Gaillet Fired as Public Works Director

Jackson Mayor Chokwe Lumumba fired Public Works Director Dan Gaillet Monday, Oct. 28 following a special meeting of the city council.

Jackson Mayor Chokwe Lumumba fired Public Works Director Dan Gaillet Monday, Oct. 28 following a special meeting of the city council. Trip Burns


Jackson Mayor Chokwe Lumumba has fired Public Works Director Dan Gaillet, effective immediately. The mayor confirmed Gaillet's termination Monday afternoon following a special meeting of the city council.

Monday's personnel move signals a major step toward the city's goal of fundamentally transforming the department from being contract-based to doing more in-house work.

"I think we do have some philosophies and some directions that we want to take public works in, and that was not the direction that public works was going in," Lumumba said. "It's not meant to be any kind of a stain or denunciation of anybody. It's just a question of what direction we want to go in and how we're going to get there."

Gaillet had served as director since April 2010. Former Mayor Harvey Johnson Jr. promoted him to replace Thelman Boyd, who worked in the public-works department in Mayor Harvey Johnson Jr.'s first administration and served as public-works director in the Frank Melton administration. Gaillet previously served as city traffic manager.

He was appointed shortly after an unexpected freeze caused water pipes to burst throughout the city in January 2010, and part of Gaillet's legacy involves the installation of a water tower currently in the latter stages of construction at the corner of Woodrow Wilson and Mill Street.

Gaillet also helped spearhead the city's attempts to address two consent decrees with the U.S. Environmental Protection Agency about sludge the city dumped into the Pearl River and another with the U.S. Department of Justice involving sorely lacking accessibility for disabled citizens at public bus stops and city-owned buildings.

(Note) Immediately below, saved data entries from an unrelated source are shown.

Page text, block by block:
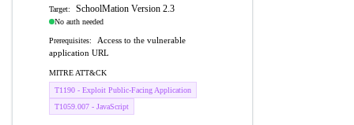
Target: SchoolMation Version 2.3
No auth needed
Prerequisites:
Access to the vulnerable
application URL
MITRE ATT&CK
T1190 - Exploit Public-Facing Application
T1059.007 - JavaScript
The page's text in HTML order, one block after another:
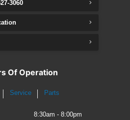
3060
Of Operation
Service Parts
8:30am - 8:00pm
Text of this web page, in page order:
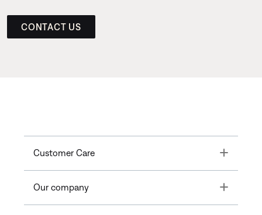
CONTACT US
Customer Care Toggle
Our company Toggle
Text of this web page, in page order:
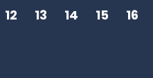
12 13 14 15 16
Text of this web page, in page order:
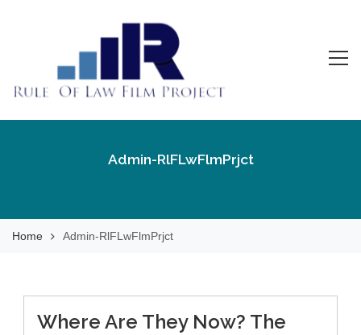
Rule Of Law Film
Admin-RlFLwFlmPrjct
Home Admin-RlFLwFlmPrjct
Where Are They Now? The
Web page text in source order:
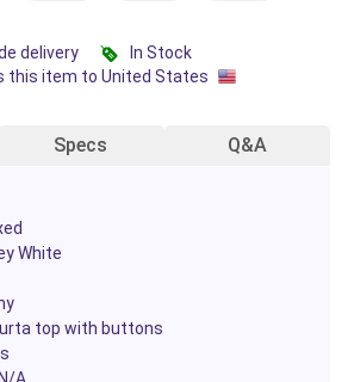
delivery
In Stock
this item to United States
Specs Q&A
White
top with buttons
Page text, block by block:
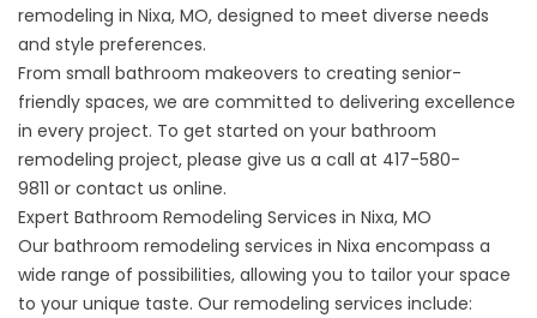
remodeling in Nixa, MO, designed to meet diverse needs
and style preferences.
From small bathroom makeovers to creating senior-
friendly spaces, we are committed to delivering excellence
in every project. To get started on your bathroom
remodeling project, please give us a call at 417-580-
9811 or contact us online.
Expert Bathroom Remodeling Services in Nixa, MO
Our bathroom remodeling services in Nixa encompass a
wide range of possibilities, allowing you to tailor your space
to your unique taste. Our remodeling services include:
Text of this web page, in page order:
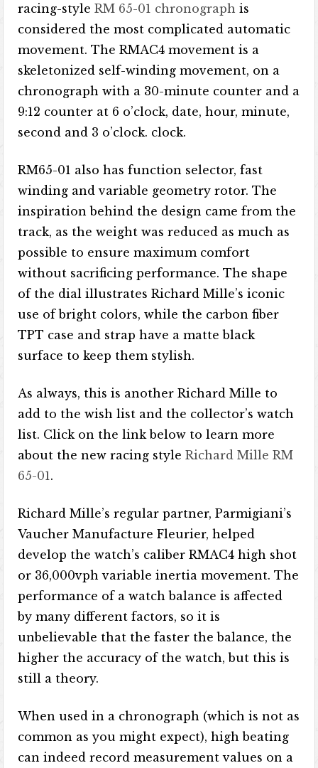
racing-styleRM 65-01 chronograph is
considered the most complicated automatic
movement. The RMAC4 movement is a
skeletonized self-winding movement, on a
chronograph with a 30-minute counter and a
9:12 counter at 6 o’clock, date, hour, minute,
second and 3 o’clock. clock.
RM65-01 also has function selector, fast
winding and variable geometry rotor. The
inspiration behind the design came from the
track, as the weight was reduced as much as
possible to ensure maximum comfort
without sacrificing performance. The shape
of the dial illustrates Richard Mille’s iconic
use of bright colors, while the carbon fiber
TPT case and strap have a matte black
surface to keep them stylish.
As always, this is another Richard Mille to
add to the wish list and the collector’s watch
list. Click on the link below to learn more
about the new racing styleRichard Mille RM
65-01 .
Richard Mille’s regular partner, Parmigiani’s
Vaucher Manufacture Fleurier, helped
develop the watch’s caliber RMAC4 high shot
or 36,000vph variable inertia movement. The
performance of a watch balance is affected
by many different factors, so it is
unbelievable that the faster the balance, the
higher the accuracy of the watch, but this is
still a theory.
When used in a chronograph (which is not as
common as you might expect), high beating
can indeed record measurement values ​​on a
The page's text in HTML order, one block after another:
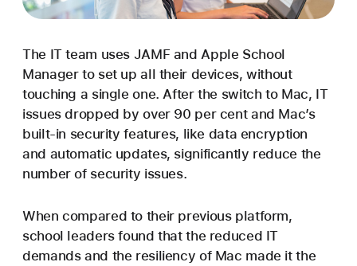
The IT team uses JAMF and Apple School
Manager to set up all their devices, without
touching a single one. After the switch to Mac, IT
issues dropped by over 90 per cent and Mac’s
built-in security features, like data encryption
and automatic updates, significantly reduce the
number of security issues.
When compared to their previous platform,
school leaders found that the reduced IT
demands and the resiliency of Mac made it the
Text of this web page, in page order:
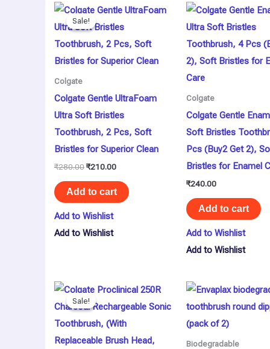
Sale!
Sale!
Colgate
Colgate Gentle UltraFoam
Ultra Soft Bristles
Toothbrush, 2 Pcs, Soft
Bristles for Superior Clean
₹280.00
Original
price
was:
₹210.00
Current
price
is:
Add to cart
Add to Wishlist
Add to Wishlist
Colgate
Colgate Gentle
Soft Bristles
Pcs (Buy2 Get 2),
Bristles for Enamel
₹240.00
Add to cart
Add to Wishlist
Add to Wishlist
Sale!
Sale!
Original
price
was:
Current
price
is:
Biodegradable
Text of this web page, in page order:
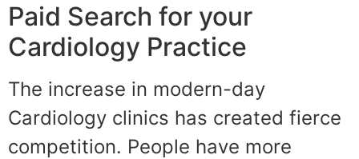
Paid Search for your
Cardiology Practice
The increase in modern-day
Cardiology clinics has created fierce
competition. People have more
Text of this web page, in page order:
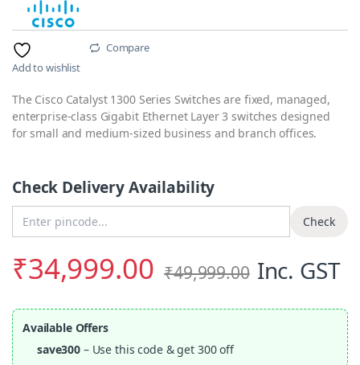
Add to wishlist
Compare
The Cisco Catalyst 1300 Series Switches are fixed, managed,
enterprise-class Gigabit Ethernet Layer 3 switches designed
for small and medium-sized business and branch offices.
Check Delivery Availability
Enter Pincode
Check
₹34,999.00 ₹49,999.00 Inc. GST
Available Offers
save300 – Use this code & get 300 off

Lumumba says the public-works department needs a more Jackson-centric approach, in which the city would buy the equipment and hire the workers to do jobs previously contracted out to companies such as Rankin County-based Hemphill Construction. Hemphill is just one company that some council members have tied to the whipping post over costly work change orders.

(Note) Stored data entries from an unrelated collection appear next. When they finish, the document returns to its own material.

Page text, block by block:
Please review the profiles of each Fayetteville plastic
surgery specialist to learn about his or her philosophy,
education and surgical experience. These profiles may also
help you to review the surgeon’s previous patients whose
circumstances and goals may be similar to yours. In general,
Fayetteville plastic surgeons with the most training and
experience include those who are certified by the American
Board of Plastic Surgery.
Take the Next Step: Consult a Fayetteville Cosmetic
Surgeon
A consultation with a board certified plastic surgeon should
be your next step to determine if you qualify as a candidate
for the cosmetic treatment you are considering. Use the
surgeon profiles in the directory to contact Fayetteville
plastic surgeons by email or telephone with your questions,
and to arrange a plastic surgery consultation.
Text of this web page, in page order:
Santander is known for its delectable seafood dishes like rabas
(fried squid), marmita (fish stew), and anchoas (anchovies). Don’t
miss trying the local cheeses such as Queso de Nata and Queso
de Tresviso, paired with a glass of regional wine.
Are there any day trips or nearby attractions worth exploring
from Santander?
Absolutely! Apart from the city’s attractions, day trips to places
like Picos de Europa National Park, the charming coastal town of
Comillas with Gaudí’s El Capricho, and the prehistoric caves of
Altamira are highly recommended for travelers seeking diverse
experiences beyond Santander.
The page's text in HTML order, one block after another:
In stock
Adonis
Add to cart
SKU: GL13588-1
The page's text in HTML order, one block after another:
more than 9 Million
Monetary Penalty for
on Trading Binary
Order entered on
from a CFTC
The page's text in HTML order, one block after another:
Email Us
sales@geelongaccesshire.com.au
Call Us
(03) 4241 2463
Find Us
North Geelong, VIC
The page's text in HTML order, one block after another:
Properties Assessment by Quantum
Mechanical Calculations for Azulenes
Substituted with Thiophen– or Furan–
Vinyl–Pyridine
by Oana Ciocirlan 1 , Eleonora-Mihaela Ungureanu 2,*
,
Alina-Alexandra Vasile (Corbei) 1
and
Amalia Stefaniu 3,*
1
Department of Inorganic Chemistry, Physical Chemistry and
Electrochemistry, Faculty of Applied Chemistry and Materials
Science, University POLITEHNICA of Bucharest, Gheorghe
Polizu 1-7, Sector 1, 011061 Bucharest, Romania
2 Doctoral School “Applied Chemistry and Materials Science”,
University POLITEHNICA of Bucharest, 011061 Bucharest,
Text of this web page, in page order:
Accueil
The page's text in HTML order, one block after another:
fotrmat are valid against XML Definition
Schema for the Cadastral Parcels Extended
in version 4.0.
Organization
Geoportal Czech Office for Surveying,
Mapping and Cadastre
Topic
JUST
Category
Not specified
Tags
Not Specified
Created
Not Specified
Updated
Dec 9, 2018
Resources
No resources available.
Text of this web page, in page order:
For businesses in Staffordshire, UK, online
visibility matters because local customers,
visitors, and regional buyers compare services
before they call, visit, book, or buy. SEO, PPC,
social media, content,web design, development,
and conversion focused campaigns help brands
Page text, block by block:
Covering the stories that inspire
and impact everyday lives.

The city cut a check for $383,405 to Hemphill at Monday's special council meeting, roughly 12 percent of the city's weekly claims docket of $3.25 million, for work on parking-garage ramps. The city typically contracts with private companies for major infrastructure work.

Ward 4 Councilman De'Keither Stamps has complained about 80 positions in the public-works budget that remain unfilled; in the meantime, non-Jackson-based companies and their employees cash in on construction work. Hiring Jacksonians could save money and keep the wages in Jackson, Stamps has said.

The mayor stated it plainly after Monday's meeting: "We need to make public works more capable of insourcing work as opposed to outsourcing work."

Lumumba appointed Gaillet's deputy and Lumumba mayoral-campaign worker Willie Bell as acting director.

Gaillet is the fourth department head Lumumba has replaced since becoming mayor. That list includes ex-Police Chief Rebecca Coleman, Fire Chief Raymond McNulty and Parks and Recreation Director A.C. Jimerson. Also under Lumumba, city attorney Pieter Teeuwissen resigned from his post. Lumumba has appointed Gail Wright Lowery to replace him.


JLucas 6 years ago

So, another manager from the Johnson administration has been tossed out? Was he truly ineffective, or did he just get on Lumumba's bad side, I wonder. It appears to be a tough job, but hopefully the Mayor will find someone who can move the department forward and address the issues of water, sewer, street, and bridge repair that the citizens are screaming for.